Presumably, the new building will be cast as part of the rebirth of the neighborhood. New residents can be part of something new. But, how exactly do the luxury apartments fit with the legacy of the public housing project (which could be remembered by different people for their crime, lack of maintenance, a land grab by the city) or even with the Little Sicily area that preceded the high rises? (Hence the name borrowing from Saint Frances Xavier Cabrini, the patron saint of immigrants.) Who exactly gets to decide what the new neighborhood will be called – new developers, former residents, others? Location names aren’t just geographic; they have social connotations that often do not change quickly.

Those opposed to the teardown of the high rises might see this as another instance of whitewashing history by removing public housing residents from the public eye. In a few years, perhaps Cabrini-Green will simply mean another luxury apartment neighborhood outside of Chicago’s Loop.
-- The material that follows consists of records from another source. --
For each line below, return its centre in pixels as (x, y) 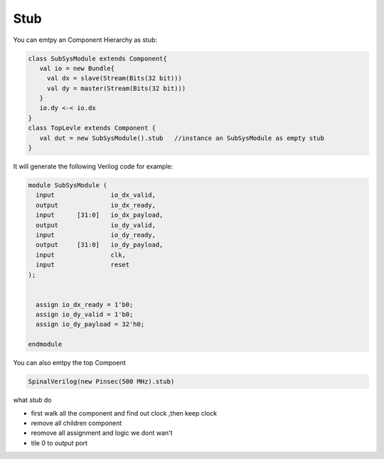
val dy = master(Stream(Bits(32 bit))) (116, 88)
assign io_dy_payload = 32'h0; (90, 324)
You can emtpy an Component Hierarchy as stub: (85, 40)
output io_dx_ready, (96, 205)
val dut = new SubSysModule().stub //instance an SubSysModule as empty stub (182, 138)
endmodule (45, 344)
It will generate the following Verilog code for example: (93, 166)
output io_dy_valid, (96, 225)

Over 2,000 new housing units in CHA proposal for Cabrini-Green site

Redevelopment at Cabrini-Green continues with the Chicago Housing Authority’s unveiled proposal this week for over 2,000 new housing units:

Last night, the Chicago Housing Authority formally unveiled its most recent and fully detailed proposal for the nearly 65 acres of land that once belonged the massive Cabrini-Green housing project. Earlier this year, the CHA unveiled a draft plan for the site, which sought to draw out an idea of where housing, retail and new park spaces would be located, however, last night’s meeting offered a clearer picture of how many housing units are planned for the area. The large area will be redeveloped in three phases, and will ultimately produce 2,330 to 2,830 new residences.

Currently, developers are swarming in with new retail and apartment projects, but some are arguing that the new plans don’t offer enough density. Private developers will compete to build new structures on the large parcel of land, with the first phase delivering 970-1,270 units, according to DNAinfo. The balance between market rate, affordable and public housing has not been unveiled, however the CHA could get started on the first as early as late next year.

This is valuable land as larger parcels like this, particularly on the North Side and near other desirable locations, are rare. I would imagine there will be no shortage of developers who have ideas of how lots of money can be made. Of course, this was one of the arguments of residents and critics of the plan to tear down the high-rises: was this really about providing better public housing and housing opportunities for residents or was this about opening land on the North Side for developers?

Plans for more mixed-income housing at Cabrini-Green site

New plans are in the works for more mixed-income housing on the site of the former high-rises at Cabrini-Green:

As Cabrini-Green continues its march into history books, new residential developments are springing up throughout the 65 acre site of the former public housing project. Enter the Parkside of Old Town development, which is bringing hundreds of new residences to the former Cabrini-Green site. The first couple of phases of the development started a few years ago, but now Holsten Real Estate Development and the Local Advisory Council of Cabrini plan on starting the next phase of the project, which will bring even more new apartments and townhouses to the area. In total, 106 apartments and seven townhouses will make up the new Phase IIB complex, with 36 units reserved for CHA residents, 27 units at affordable rental rates, and 43 apartments will be rented at market rate. 94 apartments will be housed in a nine story building, with the seven townhouses connected to the back of the building. A second three story building will be situated nearby, with the remaining 12 apartment units. Designed by Landon Bone Baker Architects, the new mixed-income development is certainly a departure from the monolithic towers that once stood at the site.

As some of the residents noted in response to plans from the city to tear down the high-rises, this is some valuable property. At the same time, this isn’t a “huge” development and one of the images showing the new buildings suggests there is still a good amount of land left in the area for even more development.